_WORK TO BE COMPLETED_
The line containing "institution ranked 111th" and each line after it, through the final line of the data, are to be retyped exactly, with pictures left out.

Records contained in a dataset

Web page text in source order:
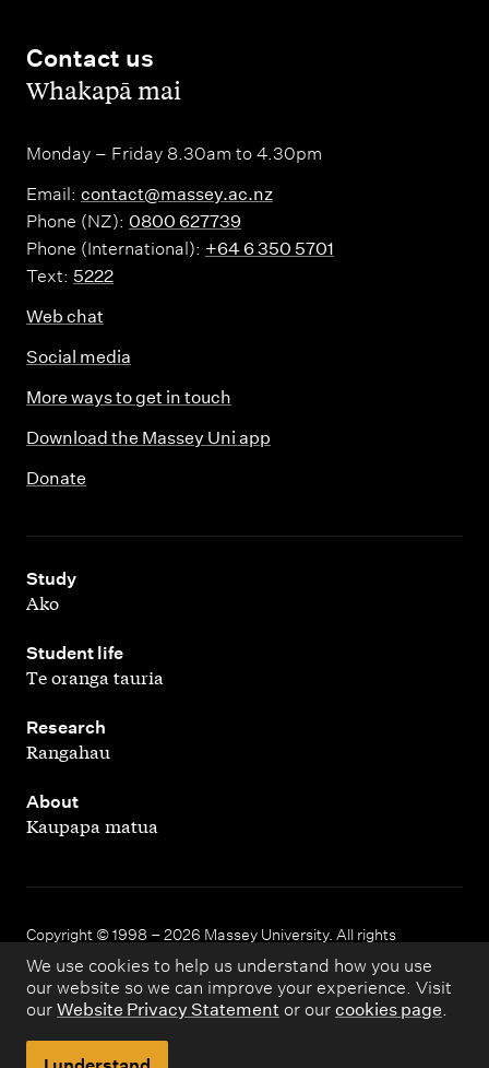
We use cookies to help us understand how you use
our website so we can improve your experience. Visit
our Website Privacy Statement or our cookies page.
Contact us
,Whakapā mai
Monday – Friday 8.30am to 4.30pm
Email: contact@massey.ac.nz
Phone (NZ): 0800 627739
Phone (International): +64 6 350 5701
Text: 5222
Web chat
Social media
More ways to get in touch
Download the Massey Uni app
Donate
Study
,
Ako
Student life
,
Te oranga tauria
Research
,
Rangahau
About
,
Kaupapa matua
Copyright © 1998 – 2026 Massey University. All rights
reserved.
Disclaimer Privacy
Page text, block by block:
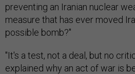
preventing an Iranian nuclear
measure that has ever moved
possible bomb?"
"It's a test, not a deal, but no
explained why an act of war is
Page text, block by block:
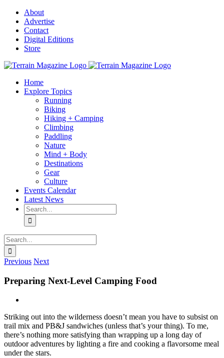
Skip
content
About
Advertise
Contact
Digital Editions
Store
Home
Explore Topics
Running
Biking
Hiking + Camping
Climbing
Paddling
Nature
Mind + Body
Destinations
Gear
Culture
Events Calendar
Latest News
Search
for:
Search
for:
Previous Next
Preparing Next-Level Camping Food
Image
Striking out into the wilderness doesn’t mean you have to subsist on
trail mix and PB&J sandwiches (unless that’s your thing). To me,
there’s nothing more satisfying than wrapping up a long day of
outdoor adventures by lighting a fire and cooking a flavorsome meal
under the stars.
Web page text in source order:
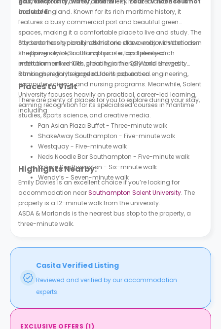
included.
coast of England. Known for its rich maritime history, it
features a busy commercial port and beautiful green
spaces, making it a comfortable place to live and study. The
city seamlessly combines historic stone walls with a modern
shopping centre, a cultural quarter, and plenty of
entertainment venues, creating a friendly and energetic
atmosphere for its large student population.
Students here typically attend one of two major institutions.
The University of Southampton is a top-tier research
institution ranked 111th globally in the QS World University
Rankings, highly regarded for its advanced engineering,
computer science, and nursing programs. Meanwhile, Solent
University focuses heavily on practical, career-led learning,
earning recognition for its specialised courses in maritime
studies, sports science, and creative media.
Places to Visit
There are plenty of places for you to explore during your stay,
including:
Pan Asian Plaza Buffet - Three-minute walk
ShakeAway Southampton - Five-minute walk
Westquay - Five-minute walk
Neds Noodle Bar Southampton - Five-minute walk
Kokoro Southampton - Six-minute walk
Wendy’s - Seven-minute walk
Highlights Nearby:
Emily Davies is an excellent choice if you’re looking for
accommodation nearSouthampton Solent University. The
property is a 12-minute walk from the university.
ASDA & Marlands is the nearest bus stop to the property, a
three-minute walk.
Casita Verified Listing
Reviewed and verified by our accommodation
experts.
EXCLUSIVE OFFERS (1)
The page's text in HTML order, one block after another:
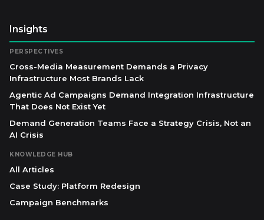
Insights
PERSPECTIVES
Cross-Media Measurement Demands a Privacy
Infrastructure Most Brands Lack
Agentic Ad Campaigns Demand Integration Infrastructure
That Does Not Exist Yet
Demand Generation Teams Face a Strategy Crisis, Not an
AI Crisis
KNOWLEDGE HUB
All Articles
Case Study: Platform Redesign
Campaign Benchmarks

_COMPLETED TASK_
institution ranked 111th globally in the QS World University
Rankings, highly regarded for its advanced engineering,
computer science, and nursing programs. Meanwhile, Solent
University focuses heavily on practical, career-led learning,
earning recognition for its specialised courses in maritime
studies, sports science, and creative media.
Places to Visit
There are plenty of places for you to explore during your stay,
including:
Pan Asian Plaza Buffet - Three-minute walk
ShakeAway Southampton - Five-minute walk
Westquay - Five-minute walk
Neds Noodle Bar Southampton - Five-minute walk
Kokoro Southampton - Six-minute walk
Wendy’s - Seven-minute walk
Highlights Nearby:
Emily Davies is an excellent choice if you’re looking for
accommodation nearSouthampton Solent University. The
property is a 12-minute walk from the university.
ASDA & Marlands is the nearest bus stop to the property, a
three-minute walk.
Casita Verified Listing
Reviewed and verified by our accommodation
experts.
EXCLUSIVE OFFERS (1)
The page's text in HTML order, one block after another:
Insights
PERSPECTIVES
Cross-Media Measurement Demands a Privacy
Infrastructure Most Brands Lack
Agentic Ad Campaigns Demand Integration Infrastructure
That Does Not Exist Yet
Demand Generation Teams Face a Strategy Crisis, Not an
AI Crisis
KNOWLEDGE HUB
All Articles
Case Study: Platform Redesign
Campaign Benchmarks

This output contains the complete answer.